Conflicts of interest in health and medical research have been big topics at recent conferences covered by Croakey: at the Oceania Tobacco Free Conference and at the Public Health Association of Australia (PHAA) Population Health Conference.
Leading international public health researcher Prof Lisa Bero was a keynote speaker at both, and this week will co-host in Melbourne a practical workshop for journalists and writers on uncovering and covering conflicts of interest in health.
The issue struck close to home earlier this month at the PHAA’s National Primary Health Care Conference, where Medibank and Aspen Medical were among the sponsors. In the post below, GP Dr Tim Senior raises concerns about the PHAA building such a relationship with Medibank. It’s a very timely discussion given growing concerns that private funds could soon be playing a much greater role in primary care services in Australia. Croakey has invited the PHAA to respond.
Tim Senior writes:
I love the Public Health Association of Australia. Michael Moore, their CEO, launched the collection of my Wonky Health columns. They have been a long-term financial supporter of Croakey. And they are a rational public health voice for using evidence in policy, for thinking about the social causes of poor health, and for making sure all Australians are able to get high quality health care, not just those with big wallets and big voices.
Those elements are crucial at a time when the government is canvassing opinion on private health insurance, while floating policy suggestions such as making smokers pay more for health insurance, and allowing private health insurance to cover general practice visits.
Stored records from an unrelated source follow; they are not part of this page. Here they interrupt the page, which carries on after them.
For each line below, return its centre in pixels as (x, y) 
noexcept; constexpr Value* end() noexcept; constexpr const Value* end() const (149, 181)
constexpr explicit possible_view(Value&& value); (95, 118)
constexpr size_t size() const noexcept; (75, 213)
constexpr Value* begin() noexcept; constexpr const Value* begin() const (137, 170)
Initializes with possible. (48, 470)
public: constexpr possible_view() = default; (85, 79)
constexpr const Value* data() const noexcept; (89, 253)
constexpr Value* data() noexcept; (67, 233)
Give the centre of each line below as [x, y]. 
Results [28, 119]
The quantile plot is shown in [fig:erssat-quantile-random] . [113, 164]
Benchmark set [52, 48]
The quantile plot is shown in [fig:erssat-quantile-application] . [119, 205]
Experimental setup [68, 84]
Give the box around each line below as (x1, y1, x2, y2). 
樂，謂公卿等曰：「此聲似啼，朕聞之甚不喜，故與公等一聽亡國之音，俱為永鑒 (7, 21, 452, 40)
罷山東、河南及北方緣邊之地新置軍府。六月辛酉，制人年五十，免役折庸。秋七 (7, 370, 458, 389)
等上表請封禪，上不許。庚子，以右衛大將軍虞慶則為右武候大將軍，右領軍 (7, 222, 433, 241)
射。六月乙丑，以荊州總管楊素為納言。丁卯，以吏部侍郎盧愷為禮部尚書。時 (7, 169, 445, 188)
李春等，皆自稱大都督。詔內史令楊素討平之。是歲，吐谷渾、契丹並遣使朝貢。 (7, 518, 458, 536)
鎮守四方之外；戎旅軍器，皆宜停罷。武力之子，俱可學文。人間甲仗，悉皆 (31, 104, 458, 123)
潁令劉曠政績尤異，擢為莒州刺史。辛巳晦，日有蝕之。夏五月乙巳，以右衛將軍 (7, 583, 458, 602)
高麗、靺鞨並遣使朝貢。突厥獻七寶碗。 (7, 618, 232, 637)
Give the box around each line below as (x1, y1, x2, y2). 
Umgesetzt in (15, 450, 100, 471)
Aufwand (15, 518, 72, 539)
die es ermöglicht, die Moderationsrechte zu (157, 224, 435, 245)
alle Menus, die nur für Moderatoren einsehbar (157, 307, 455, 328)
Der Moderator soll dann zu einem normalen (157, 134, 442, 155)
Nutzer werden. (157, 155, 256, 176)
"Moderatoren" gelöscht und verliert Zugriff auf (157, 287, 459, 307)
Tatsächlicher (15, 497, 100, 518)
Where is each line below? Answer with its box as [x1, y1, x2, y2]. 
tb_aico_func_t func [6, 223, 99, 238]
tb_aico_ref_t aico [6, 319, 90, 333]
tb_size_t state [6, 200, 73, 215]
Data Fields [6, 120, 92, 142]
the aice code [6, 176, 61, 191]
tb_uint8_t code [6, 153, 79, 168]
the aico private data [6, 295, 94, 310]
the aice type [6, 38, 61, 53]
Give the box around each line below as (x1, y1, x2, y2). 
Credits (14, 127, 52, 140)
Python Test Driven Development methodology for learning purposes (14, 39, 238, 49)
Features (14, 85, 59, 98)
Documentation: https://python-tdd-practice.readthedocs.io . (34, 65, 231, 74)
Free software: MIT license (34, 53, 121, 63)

The pressure for these policies will continue to grow, with many in the medical profession, in politics, and even patient groups willing to go down this path at the expense of worsening health.
Fortunately, the Public Health Association of Australia won’t stop speaking out on health for all.
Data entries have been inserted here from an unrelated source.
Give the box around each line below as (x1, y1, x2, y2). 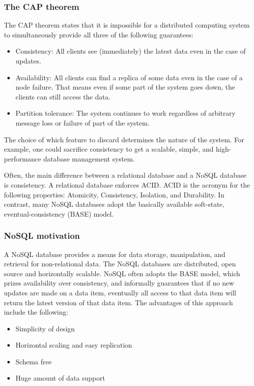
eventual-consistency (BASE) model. (4, 208, 114, 219)
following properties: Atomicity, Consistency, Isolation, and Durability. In (4, 189, 225, 199)
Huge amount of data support (15, 373, 105, 383)
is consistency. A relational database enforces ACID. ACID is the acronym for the (4, 179, 250, 190)
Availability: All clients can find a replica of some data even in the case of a (15, 72, 243, 82)
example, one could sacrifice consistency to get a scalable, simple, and (4, 144, 214, 154)
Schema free (15, 356, 52, 366)
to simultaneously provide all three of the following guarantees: (4, 29, 194, 39)
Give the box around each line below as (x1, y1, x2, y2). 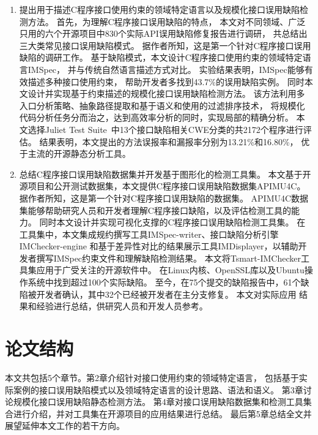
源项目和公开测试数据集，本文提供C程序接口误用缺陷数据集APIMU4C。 (19, 180, 306, 192)
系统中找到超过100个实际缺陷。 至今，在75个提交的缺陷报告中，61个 (28, 276, 301, 289)
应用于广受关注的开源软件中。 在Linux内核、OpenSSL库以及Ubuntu (36, 263, 305, 276)
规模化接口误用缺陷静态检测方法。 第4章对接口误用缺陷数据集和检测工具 (13, 395, 303, 408)
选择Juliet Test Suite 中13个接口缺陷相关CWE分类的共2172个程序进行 (28, 123, 303, 135)
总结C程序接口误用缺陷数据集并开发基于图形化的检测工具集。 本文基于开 (19, 167, 311, 180)
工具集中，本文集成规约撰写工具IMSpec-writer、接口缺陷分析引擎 (19, 227, 279, 240)
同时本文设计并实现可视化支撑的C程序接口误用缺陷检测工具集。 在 (39, 216, 306, 229)
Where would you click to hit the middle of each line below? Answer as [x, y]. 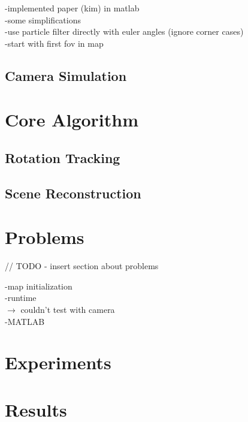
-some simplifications [43, 19]
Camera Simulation [66, 75]
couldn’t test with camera [68, 309]
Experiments [58, 362]
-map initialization [39, 286]
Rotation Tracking [63, 157]
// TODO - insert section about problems [82, 266]
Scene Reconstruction [73, 193]
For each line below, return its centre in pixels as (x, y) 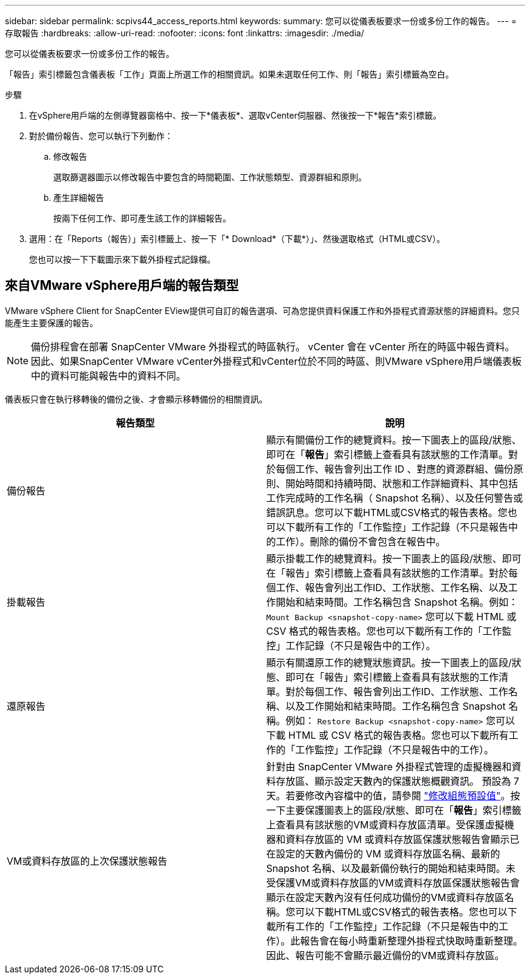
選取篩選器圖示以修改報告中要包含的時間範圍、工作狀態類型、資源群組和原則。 (210, 177)
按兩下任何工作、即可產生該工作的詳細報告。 (142, 218)
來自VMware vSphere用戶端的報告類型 (122, 286)
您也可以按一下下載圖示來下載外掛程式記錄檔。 (122, 259)
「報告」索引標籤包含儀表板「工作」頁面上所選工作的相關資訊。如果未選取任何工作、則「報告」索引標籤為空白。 (229, 74)
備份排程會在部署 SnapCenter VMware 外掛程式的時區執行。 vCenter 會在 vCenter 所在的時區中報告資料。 (273, 346)
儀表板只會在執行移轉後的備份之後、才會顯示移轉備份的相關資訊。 (136, 399)
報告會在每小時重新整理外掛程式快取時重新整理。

At the recent PHAA National Primary Health Care Conference website, you’re met with the usual cluster of sponsors’ logos, fewer than for many medical conferences. But what’s this? Medibank are one of the four major sponsors. And, perhaps an unrelated fact, they are providing one of the keynote speakers.
I am certain that there is no clause in any contract that specifies what the PHAA can advocate for. Certainly, they’ve only very recently adopted a strongly worded policy on Private Health Insurance. But that’s not how these things work. PHAA and Medibank now have “a relationship.” Will PHAA be a little more gentle because they would like funding for next year’s conference?
For Medibank they get to be associated with “Public Health” – that services they insure or purchase are improving the health of the public. In this context, that means protecting people’s health by offering general practice services and other services in the community. But only to “our members,” rather than those who really need it. But they get the shine of appearing to do public health work, without the actual difficult bit of changing unhealthy societies.
So the PHAA may have shot themselves in their advocacy foot. I wonder if they may have shot themselves in their conflict of interest foot too.
Next time a health minister’s advisor turns out to be an ex-Big Food company lobbyist, next time a group of dietitians turn out to be sponsored by lots of food companies, including Nestle, or cyclists by Coke, or guidelines committees by numerous drug companies likely to benefit, or whole fake journals purchased by a drug company, what will the PHAA say? Because pointing out these potential conflicts of interest will just be answered by a simple, “It can’t be that bad. You do it too.”
The medical profession is very gradually edging away from sponsorship. We’ve seen the damage tobacco companies did in strategic sponsorship to delay tobacco control. We see exactly the same thing with fossil fuel companies and climate change. Drug companies allow marketing to dictate the reporting (or not) of their drug trials, and pass off marketing sessions as “education.”
There’s plenty of evidence that, in general, influence through sponsorship of corporations is subtle and pervasive, changing the terms of the debate in their favour. For the PHAA to achieve their goals of health equity – which I hope they do – Medibank would have to treat the least profitable section of society with the most complex needs, who can’t afford to be members. In a battle between the profits of a health insurance company and the funding for a conference, I know who my money would be on to win.
Perhaps I’m naïve. Perhaps I’m asking for too much purity. Perhaps there is no way to fund knowledge sharing and dissemination anymore without corporate sponsorship. But perhaps the consequences are that only individuals get to speak out for those without. Perhaps all organisations are corporates now.